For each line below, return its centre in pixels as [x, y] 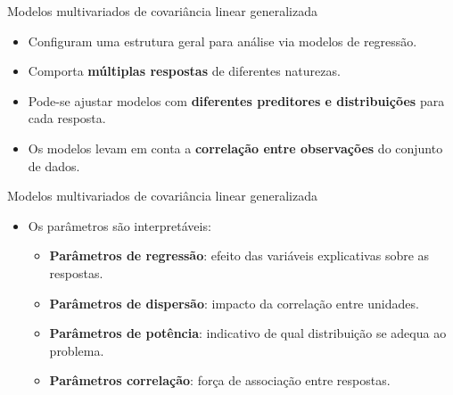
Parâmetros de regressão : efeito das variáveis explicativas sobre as [239, 255]
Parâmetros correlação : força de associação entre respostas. [220, 380]
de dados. [54, 165]
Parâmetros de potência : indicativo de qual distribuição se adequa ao [248, 333]
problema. [77, 350]
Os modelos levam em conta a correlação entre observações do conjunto [235, 148]
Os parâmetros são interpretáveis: [119, 225]
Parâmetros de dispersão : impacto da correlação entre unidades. [234, 303]
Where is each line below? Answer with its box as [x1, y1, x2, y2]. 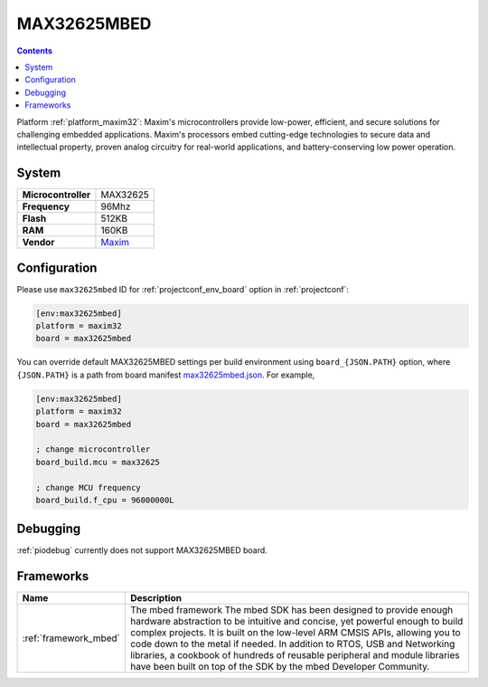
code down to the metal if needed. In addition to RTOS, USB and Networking [129, 638, 455, 651]
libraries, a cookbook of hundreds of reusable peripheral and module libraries [129, 649, 460, 662]
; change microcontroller [35, 444, 151, 454]
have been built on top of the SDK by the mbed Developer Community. [129, 661, 430, 673]
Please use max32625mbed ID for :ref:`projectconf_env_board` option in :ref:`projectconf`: [16, 283, 350, 294]
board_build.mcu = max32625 [35, 457, 160, 467]
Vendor [22, 236, 55, 249]
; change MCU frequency [35, 482, 142, 492]
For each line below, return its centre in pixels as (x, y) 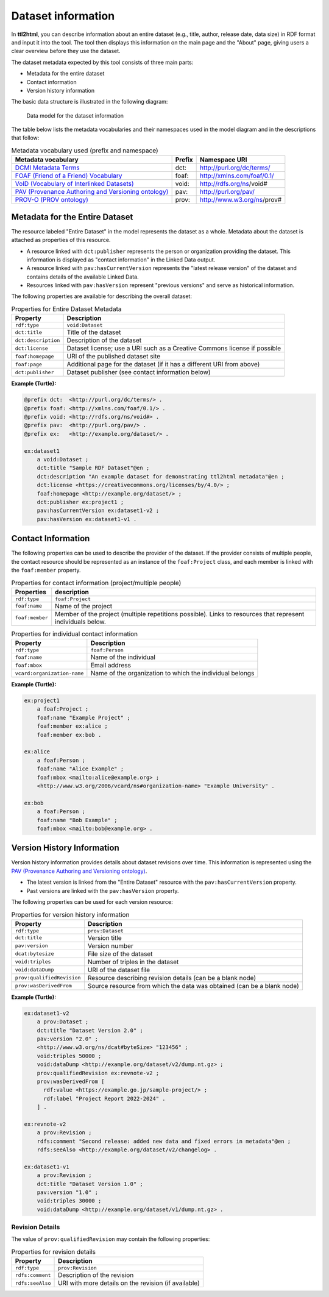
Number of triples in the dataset (133, 962)
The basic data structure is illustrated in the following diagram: (90, 102)
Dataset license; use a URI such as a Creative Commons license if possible (174, 349)
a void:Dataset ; (63, 459)
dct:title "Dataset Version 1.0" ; (90, 1184)
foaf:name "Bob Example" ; (77, 820)
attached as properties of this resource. (61, 240)
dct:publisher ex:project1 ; (80, 502)
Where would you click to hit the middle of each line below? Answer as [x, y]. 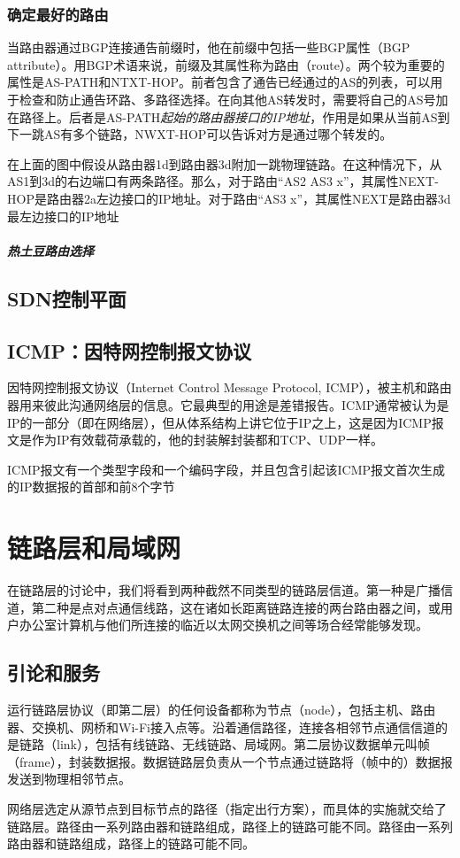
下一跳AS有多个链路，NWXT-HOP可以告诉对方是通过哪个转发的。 [200, 134]
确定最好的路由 [58, 14]
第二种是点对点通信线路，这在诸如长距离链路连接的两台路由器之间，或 [236, 607]
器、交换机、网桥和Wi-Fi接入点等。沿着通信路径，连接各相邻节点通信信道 [221, 727]
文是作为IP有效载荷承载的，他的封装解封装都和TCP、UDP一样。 [195, 440]
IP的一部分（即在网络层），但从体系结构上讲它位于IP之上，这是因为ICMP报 [226, 422]
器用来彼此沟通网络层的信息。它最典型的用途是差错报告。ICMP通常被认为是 [228, 404]
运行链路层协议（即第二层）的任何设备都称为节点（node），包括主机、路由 [222, 709]
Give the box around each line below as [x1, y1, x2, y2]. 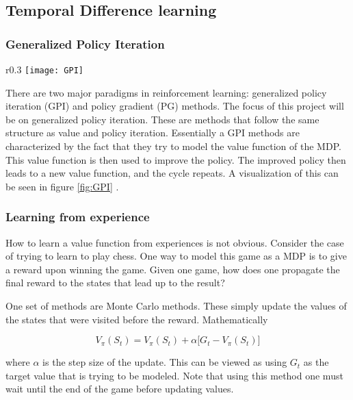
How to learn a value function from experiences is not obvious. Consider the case [5, 235, 344, 249]
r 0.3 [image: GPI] [5, 62, 83, 76]
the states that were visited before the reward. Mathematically [5, 312, 268, 326]
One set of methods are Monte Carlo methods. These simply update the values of [5, 299, 347, 312]
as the [303, 355, 329, 369]
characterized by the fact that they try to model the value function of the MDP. [5, 139, 341, 153]
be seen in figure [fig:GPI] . [5, 179, 119, 193]
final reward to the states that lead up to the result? [5, 275, 225, 290]
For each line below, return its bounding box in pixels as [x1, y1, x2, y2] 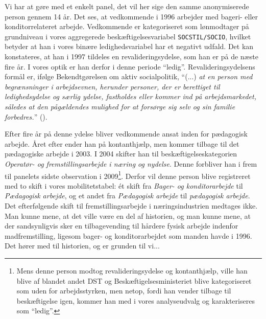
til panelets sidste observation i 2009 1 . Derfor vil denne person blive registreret [5, 169, 251, 181]
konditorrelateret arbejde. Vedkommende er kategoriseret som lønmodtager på [5, 21, 249, 32]
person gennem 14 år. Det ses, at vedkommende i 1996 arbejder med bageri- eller [5, 11, 258, 21]
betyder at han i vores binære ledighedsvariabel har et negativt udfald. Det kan [5, 41, 254, 52]
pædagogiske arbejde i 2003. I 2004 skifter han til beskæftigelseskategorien [5, 148, 237, 159]
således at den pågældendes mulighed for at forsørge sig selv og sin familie [5, 101, 235, 111]
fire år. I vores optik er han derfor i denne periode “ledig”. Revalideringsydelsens [5, 61, 255, 72]
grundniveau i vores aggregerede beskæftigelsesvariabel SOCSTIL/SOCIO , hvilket [5, 31, 251, 41]
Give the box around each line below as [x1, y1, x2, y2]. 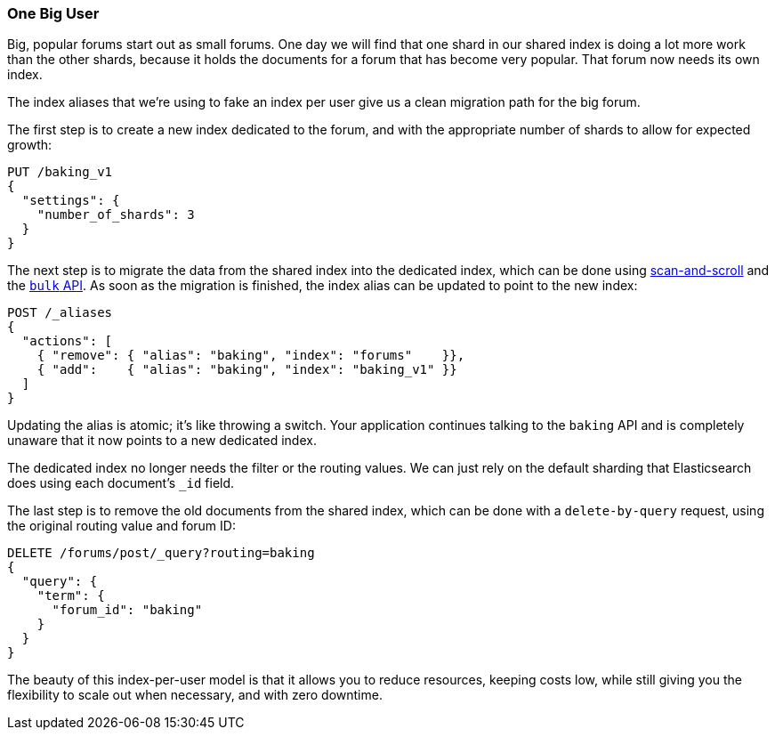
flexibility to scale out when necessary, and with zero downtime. [7, 687, 383, 703]
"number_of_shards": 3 [36, 207, 195, 223]
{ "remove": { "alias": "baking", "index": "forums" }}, [36, 348, 465, 363]
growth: [7, 137, 52, 153]
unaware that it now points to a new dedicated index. [7, 433, 317, 449]
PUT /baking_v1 [7, 165, 113, 180]
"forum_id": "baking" [52, 603, 203, 618]
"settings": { [21, 193, 120, 208]
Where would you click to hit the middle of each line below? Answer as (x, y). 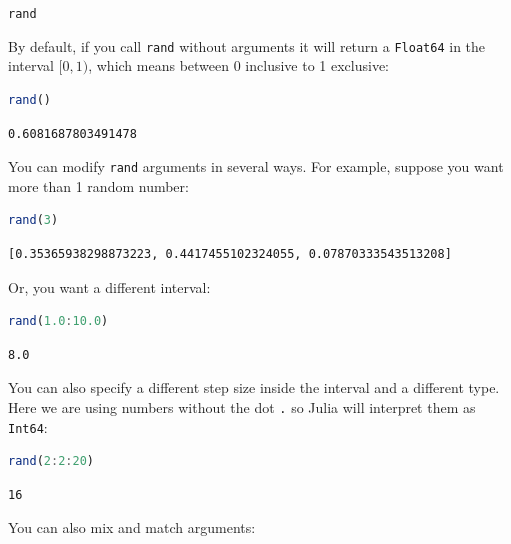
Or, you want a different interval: (109, 286)
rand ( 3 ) (33, 220)
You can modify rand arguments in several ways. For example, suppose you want (256, 166)
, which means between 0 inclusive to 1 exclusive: (238, 65)
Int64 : (28, 426)
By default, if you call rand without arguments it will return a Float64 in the (247, 45)
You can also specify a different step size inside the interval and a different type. (254, 387)
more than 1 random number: (98, 185)
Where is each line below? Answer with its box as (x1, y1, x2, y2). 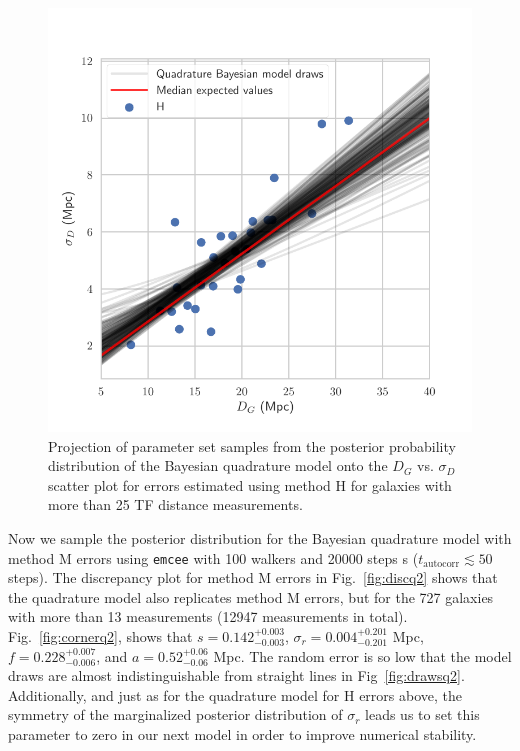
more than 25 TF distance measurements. (48, 494, 303, 515)
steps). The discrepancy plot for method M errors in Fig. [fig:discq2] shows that (8, 567, 498, 588)
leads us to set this (365, 704, 480, 725)
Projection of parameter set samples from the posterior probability (48, 435, 456, 456)
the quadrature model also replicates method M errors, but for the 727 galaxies (8, 586, 494, 607)
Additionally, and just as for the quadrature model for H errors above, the (8, 684, 463, 705)
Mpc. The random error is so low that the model (213, 645, 512, 666)
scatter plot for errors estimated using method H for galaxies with (48, 474, 452, 495)
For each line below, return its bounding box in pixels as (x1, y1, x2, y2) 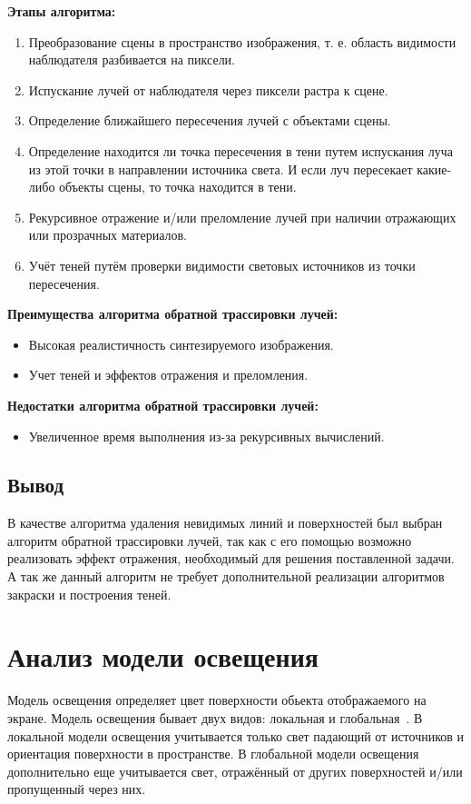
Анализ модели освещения (7, 638, 319, 675)
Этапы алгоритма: (7, 2, 116, 20)
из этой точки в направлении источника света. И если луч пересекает (28, 159, 413, 178)
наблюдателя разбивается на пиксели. (28, 50, 235, 69)
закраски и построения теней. (7, 584, 172, 603)
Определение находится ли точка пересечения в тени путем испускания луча (28, 141, 454, 160)
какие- (417, 159, 452, 178)
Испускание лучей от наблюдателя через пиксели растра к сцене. (28, 80, 388, 99)
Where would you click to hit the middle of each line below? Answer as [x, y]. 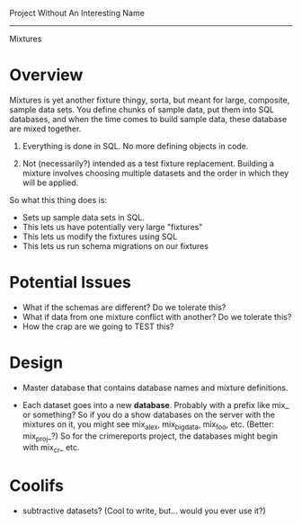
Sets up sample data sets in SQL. [84, 217]
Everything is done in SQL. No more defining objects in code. [135, 146]
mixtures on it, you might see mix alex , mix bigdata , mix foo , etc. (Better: [148, 425]
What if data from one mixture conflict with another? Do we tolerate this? [157, 316]
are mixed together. [45, 129]
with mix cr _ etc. [51, 449]
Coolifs [37, 486]
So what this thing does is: [58, 200]
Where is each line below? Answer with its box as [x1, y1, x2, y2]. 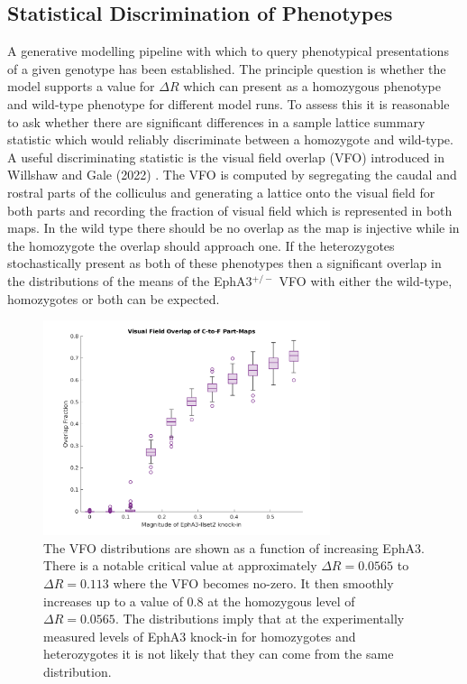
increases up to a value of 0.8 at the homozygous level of [43, 591, 355, 610]
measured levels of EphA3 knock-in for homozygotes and [43, 626, 356, 645]
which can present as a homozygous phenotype [183, 77, 441, 96]
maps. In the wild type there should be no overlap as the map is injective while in [7, 218, 460, 237]
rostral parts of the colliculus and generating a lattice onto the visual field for [7, 182, 435, 201]
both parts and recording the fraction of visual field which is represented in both [7, 200, 453, 219]
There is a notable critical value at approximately [43, 556, 317, 575]
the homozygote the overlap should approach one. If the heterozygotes [7, 236, 395, 254]
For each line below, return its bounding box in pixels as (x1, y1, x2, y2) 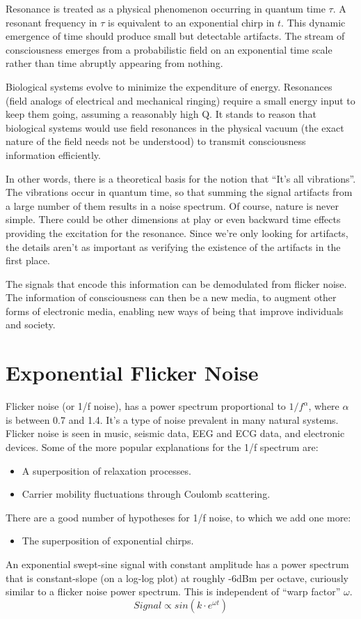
----
● **Assignment**: Given the listing above, repeat exactly the lines starting at the one with "Parâmetros correlação : força" and ending at the one with "Please use max32625mbed", inclusive, excluding pictures.

● **Solution to this task**:
Parâmetros correlação : força de associação entre respostas. [220, 380]
de dados. [54, 165]
Parâmetros de potência : indicativo de qual distribuição se adequa ao [248, 333]
problema. [77, 350]
Os modelos levam em conta a correlação entre observações do conjunto [235, 148]
Os parâmetros são interpretáveis: [119, 225]
Parâmetros de dispersão : impacto da correlação entre unidades. [234, 303]
Where is each line below? Answer with its box as [x1, y1, x2, y2]. 
code down to the metal if needed. In addition to RTOS, USB and Networking [129, 638, 455, 651]
libraries, a cookbook of hundreds of reusable peripheral and module libraries [129, 649, 460, 662]
; change microcontroller [35, 444, 151, 454]
have been built on top of the SDK by the mbed Developer Community. [129, 661, 430, 673]
Please use max32625mbed ID for :ref:`projectconf_env_board` option in :ref:`projectconf`: [16, 283, 350, 294]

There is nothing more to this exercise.